Work item:
Every line from the one containing "Share on Facebook" to the end of the records below should be returned exactly; pictures are to be dropped.

-- Opening Marker --

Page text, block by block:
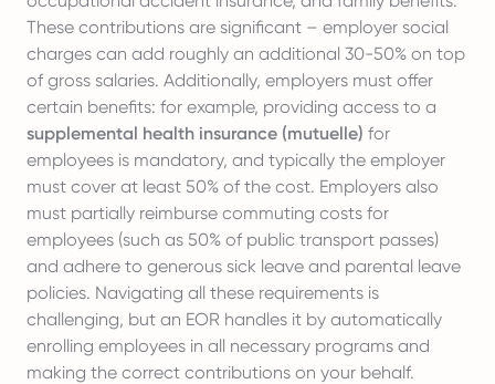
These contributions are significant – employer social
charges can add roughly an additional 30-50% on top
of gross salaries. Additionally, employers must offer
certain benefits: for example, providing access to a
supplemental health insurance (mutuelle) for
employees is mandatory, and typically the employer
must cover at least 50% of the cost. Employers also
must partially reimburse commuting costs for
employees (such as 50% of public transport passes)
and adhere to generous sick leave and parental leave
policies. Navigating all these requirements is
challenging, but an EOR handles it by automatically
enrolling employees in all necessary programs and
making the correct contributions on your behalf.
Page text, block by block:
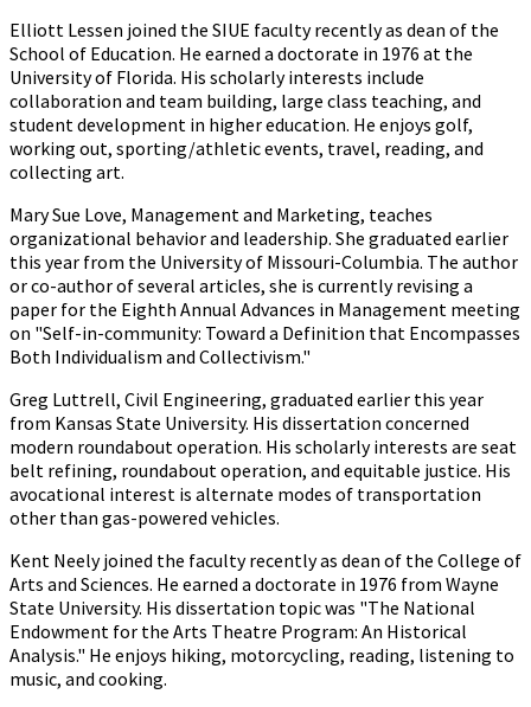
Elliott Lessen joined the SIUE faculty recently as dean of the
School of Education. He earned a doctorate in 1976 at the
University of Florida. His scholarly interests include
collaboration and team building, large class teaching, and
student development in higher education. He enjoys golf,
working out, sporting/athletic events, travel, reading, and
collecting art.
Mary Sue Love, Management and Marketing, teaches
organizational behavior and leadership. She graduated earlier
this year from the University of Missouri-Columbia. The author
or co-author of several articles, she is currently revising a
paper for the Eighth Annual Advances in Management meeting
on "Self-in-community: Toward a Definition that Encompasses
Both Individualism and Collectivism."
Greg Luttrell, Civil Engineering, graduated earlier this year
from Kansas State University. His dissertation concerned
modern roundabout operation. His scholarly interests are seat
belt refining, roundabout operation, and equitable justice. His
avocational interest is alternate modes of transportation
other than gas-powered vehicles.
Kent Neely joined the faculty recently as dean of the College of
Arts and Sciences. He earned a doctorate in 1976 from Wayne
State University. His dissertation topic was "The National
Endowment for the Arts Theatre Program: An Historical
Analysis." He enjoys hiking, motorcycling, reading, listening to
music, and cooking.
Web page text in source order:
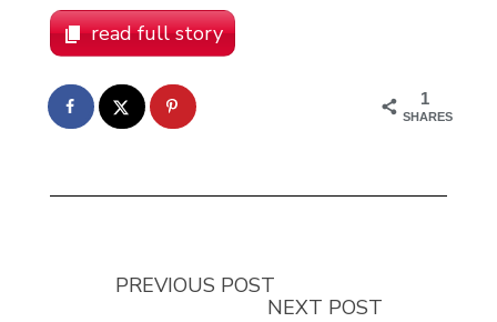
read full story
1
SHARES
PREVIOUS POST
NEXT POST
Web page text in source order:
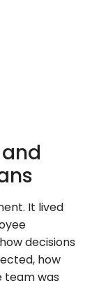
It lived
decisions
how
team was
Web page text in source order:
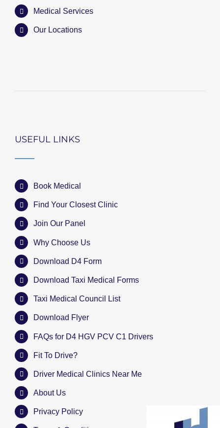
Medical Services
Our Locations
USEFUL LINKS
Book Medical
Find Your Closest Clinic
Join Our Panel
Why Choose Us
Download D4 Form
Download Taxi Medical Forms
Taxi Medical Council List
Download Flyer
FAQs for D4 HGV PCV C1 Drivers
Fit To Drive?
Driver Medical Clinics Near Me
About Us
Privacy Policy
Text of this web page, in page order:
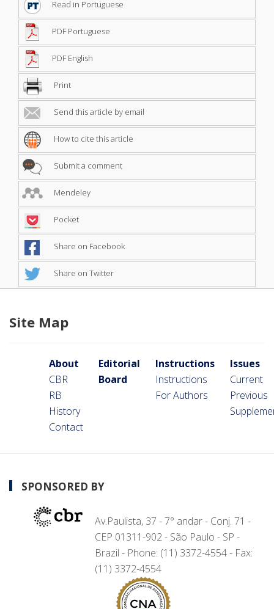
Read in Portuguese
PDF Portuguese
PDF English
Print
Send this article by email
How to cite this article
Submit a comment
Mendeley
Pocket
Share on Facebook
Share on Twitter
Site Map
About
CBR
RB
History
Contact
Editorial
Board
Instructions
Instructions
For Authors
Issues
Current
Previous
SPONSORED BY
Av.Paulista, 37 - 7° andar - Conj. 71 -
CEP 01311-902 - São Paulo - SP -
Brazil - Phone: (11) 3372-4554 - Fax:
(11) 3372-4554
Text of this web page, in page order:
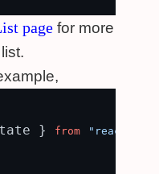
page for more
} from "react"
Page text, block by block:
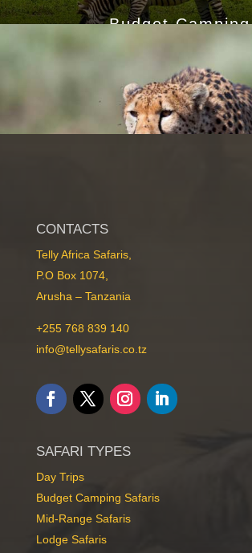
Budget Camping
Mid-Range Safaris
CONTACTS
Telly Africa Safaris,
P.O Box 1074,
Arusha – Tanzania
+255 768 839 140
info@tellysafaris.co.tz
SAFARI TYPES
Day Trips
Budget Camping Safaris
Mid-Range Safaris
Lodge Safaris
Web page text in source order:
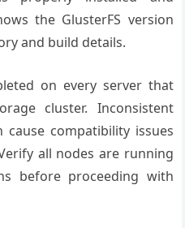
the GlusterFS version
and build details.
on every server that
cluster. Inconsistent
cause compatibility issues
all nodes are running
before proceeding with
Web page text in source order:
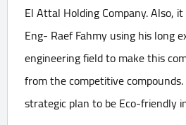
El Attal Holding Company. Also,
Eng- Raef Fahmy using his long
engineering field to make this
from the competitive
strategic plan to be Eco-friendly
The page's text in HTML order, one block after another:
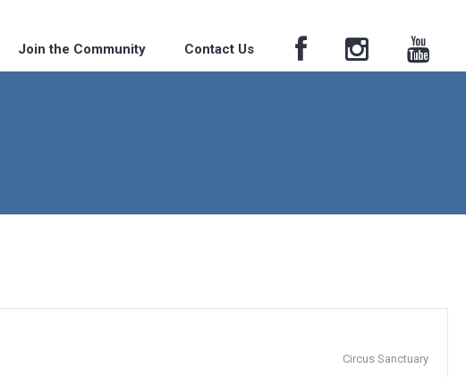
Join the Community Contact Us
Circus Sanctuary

-- Closing Marker --

Task output:
Share on Facebook
Share on Twitter
Site Map
About
CBR
RB
History
Contact
Editorial
Board
Instructions
Instructions
For Authors
Issues
Current
Previous
SPONSORED BY
Av.Paulista, 37 - 7° andar - Conj. 71 -
CEP 01311-902 - São Paulo - SP -
Brazil - Phone: (11) 3372-4554 - Fax:
(11) 3372-4554
Text of this web page, in page order:
page for more
} from "react"
Page text, block by block:
Budget Camping
Mid-Range Safaris
CONTACTS
Telly Africa Safaris,
P.O Box 1074,
Arusha – Tanzania
+255 768 839 140
info@tellysafaris.co.tz
SAFARI TYPES
Day Trips
Budget Camping Safaris
Mid-Range Safaris
Lodge Safaris
Web page text in source order:
the GlusterFS version
and build details.
on every server that
cluster. Inconsistent
cause compatibility issues
all nodes are running
before proceeding with
Web page text in source order:
El Attal Holding Company. Also,
Eng- Raef Fahmy using his long
engineering field to make this
from the competitive
strategic plan to be Eco-friendly
The page's text in HTML order, one block after another:
Join the Community Contact Us
Circus Sanctuary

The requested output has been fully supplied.